• Dataset:
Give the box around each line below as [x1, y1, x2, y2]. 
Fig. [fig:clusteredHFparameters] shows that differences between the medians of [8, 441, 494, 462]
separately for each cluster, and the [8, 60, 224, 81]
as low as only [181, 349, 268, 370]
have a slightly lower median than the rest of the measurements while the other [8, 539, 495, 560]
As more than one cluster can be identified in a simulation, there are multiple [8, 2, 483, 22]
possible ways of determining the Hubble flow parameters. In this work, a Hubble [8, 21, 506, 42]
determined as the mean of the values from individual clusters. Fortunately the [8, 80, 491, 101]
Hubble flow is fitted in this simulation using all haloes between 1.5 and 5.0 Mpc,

• Problem to work on: Both the first line of the data above and the line with "As more than" must be included; please return exactly those lines and the ones between them.

• Response for this exercise:
Give the box around each line below as [x1, y1, x2, y2]. 
Fig. [fig:clusteredHFparameters] shows that differences between the medians of [8, 441, 494, 462]
separately for each cluster, and the [8, 60, 224, 81]
as low as only [181, 349, 268, 370]
have a slightly lower median than the rest of the measurements while the other [8, 539, 495, 560]
As more than one cluster can be identified in a simulation, there are multiple [8, 2, 483, 22]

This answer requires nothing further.